IMU, odometry, and NavSat arrays can be normalized into one trajectory representation with pose as [x, y, z, qx, qy, qz, qw] and trajectory as pose plus linear and angular velocity. Resampling uses SLERP for orientation and linear interpolation for position, velocity, acceleration, and covariance fields. Quaternion/Euler conversion, gravity compensation, bias correction, WGS84-to-local ENU/NED conversions, trajectory smoothing, differentiation, integration, dead reckoning, covariance propagation, and quality/status masks cover common navigation preprocessing.

from ade.ops import (
    compensate_imu_gravity,
    correct_imu_bias,
    add_trajectory_quality_mask,
    dead_reckon_trajectory,
    differentiate_trajectory,
    euler_to_quaternion,
    imu_to_trajectory,
    integrate_trajectory,
    local_to_navsat,
    mask_trajectory,
    navsat_to_local,
    navsat_to_trajectory,
    odometry_to_trajectory,
    quaternion_to_euler,
    resample_imu,
    resample_navsat,
    resample_odometry,
    resample_trajectory,
    smooth_trajectory,
    propagate_trajectory_covariance,
)

corrected_imu = correct_imu_bias(compensate_imu_gravity(window["/imu"]), sample_slice=slice(0, 50))
imu_traj = imu_to_trajectory(corrected_imu)
odom_traj = odometry_to_trajectory(window["/odom"])
gps_traj = navsat_to_trajectory(window["/gps"], ref_lat=37.0, ref_lon=-122.0, ref_alt=10.0)
gps_ned, gps_ref = navsat_to_local(window["/gps"], frame="ned", return_reference=True)
gps_roundtrip = local_to_navsat(gps_ned, gps_ref["lat"], gps_ref["lon"], gps_ref["alt"], frame=gps_ref["frame"])
orientation = euler_to_quaternion(roll=0.0, pitch=0.0, yaw=1.57)
roll_pitch_yaw = quaternion_to_euler(odom_traj["orientation"])

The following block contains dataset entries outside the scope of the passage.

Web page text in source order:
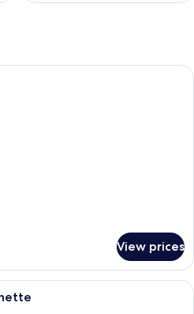
A hotel room with a large bed, a
View prices
A hotel room with a large bed, a
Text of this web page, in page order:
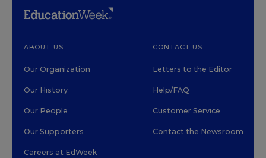
ABOUT US
Our Organization
Our History
Our People
Our Supporters
Careers at EdWeek
CONTACT US
Letters to the Editor
Help/FAQ
Customer Service
Contact the Newsroom
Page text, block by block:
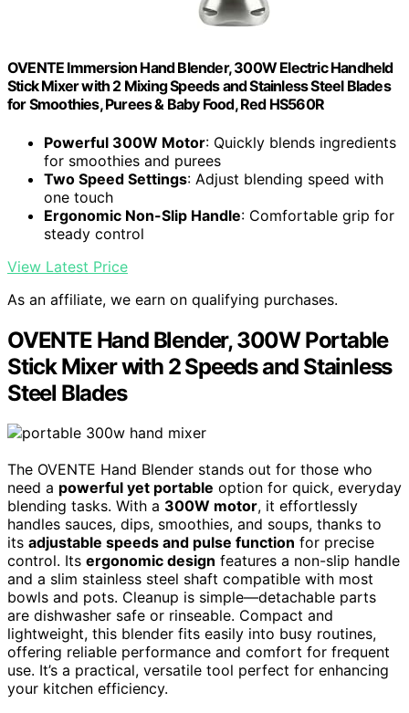
OVENTE Immersion Hand Blender, 300W Electric Handheld
Stick Mixer with 2 Mixing Speeds and Stainless Steel Blades
for Smoothies, Purees & Baby Food, Red HS560R
Powerful 300W Motor: Quickly blends ingredients
for smoothies and purees
Two Speed Settings: Adjust blending speed with
one touch
Ergonomic Non-Slip Handle: Comfortable grip for
steady control
View Latest Price
As an affiliate, we earn on qualifying purchases.
OVENTE Hand Blender, 300W Portable
Stick Mixer with 2 Speeds and Stainless
Steel Blades
The OVENTE Hand Blender stands out for those who
need a powerful yet portable option for quick, everyday
blending tasks. With a 300W motor, it effortlessly
handles sauces, dips, smoothies, and soups, thanks to
its adjustable speeds and pulse function for precise
control. Its ergonomic design features a non-slip handle
and a slim stainless steel shaft compatible with most
bowls and pots. Cleanup is simple—detachable parts
are dishwasher safe or rinseable. Compact and
lightweight, this blender fits easily into busy routines,
offering reliable performance and comfort for frequent
use. It’s a practical, versatile tool perfect for enhancing
your kitchen efficiency.
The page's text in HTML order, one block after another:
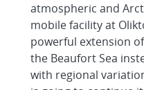
atmospheric and
mobile facility at
powerful extension
the Beaufort Sea
with regional
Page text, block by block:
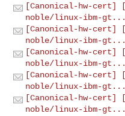
[Canonical-hw-cert]
noble/linux-ibm-gt...
[Canonical-hw-cert]
noble/linux-ibm-gt...
[Canonical-hw-cert]
noble/linux-ibm-gt...
[Canonical-hw-cert]
noble/linux-ibm-gt...
[Canonical-hw-cert]
noble/linux-ibm-gt...
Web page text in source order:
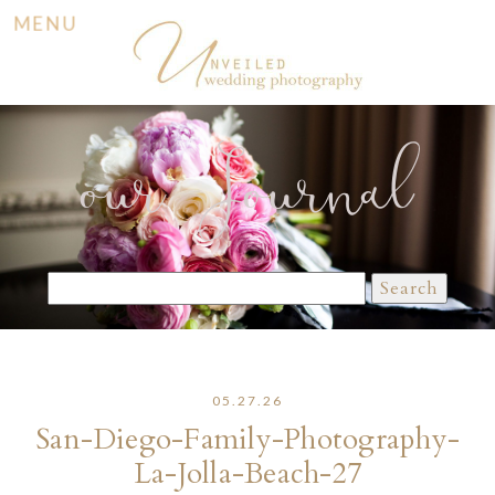
MENU
our Journal
for:
05.27.26
San-Diego-Family-Photography-
La-Jolla-Beach-27
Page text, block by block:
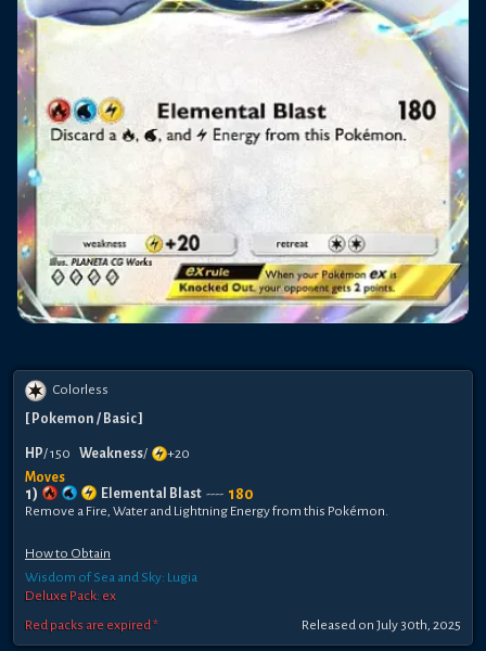
Colorless
Pokemon / Basic
HP/150 Weakness/
+20
Moves
1) Elemental Blast ---- 180
Remove a Fire, Water and Lightning Energy from this Pokémon.
How to Obtain
Wisdom of Sea and Sky: Lugia
Deluxe Pack: ex
Red packs are expired *
Released on July 30th, 2025

odom_50hz = resample_trajectory(odom_traj, period=0.02)
imu_at_image_times = resample_imu(window["/imu"], target_timestamps=image_timestamps)
odom_at_image_times = resample_odometry(window["/odom"], target_timestamps=image_timestamps)
gps_at_image_times = resample_navsat(window["/gps"], target_timestamps=image_timestamps, ref_lat=37.0, ref_lon=-122.0, ref_alt=10.0)

smoothed_odom = smooth_trajectory(odom_50hz, window_size=5)
derived_odom = differentiate_trajectory(smoothed_odom)
integrated_odom = integrate_trajectory(derived_odom, initial_position=odom_traj["position"][0])
dead_reckoned = dead_reckon_trajectory(odom_at_image_times, initial_position=odom_traj["position"][0])
covar_odom = propagate_trajectory_covariance(dead_reckoned, process_noise={"position": [0.02, 0.02, 0.05]})
quality_odom = add_trajectory_quality_mask(covar_odom, covariance_limits={"position": [1.0, 1.0, 2.0]})
trusted_odom = mask_trajectory(quality_odom, quality_odom["quality_mask"], drop=True)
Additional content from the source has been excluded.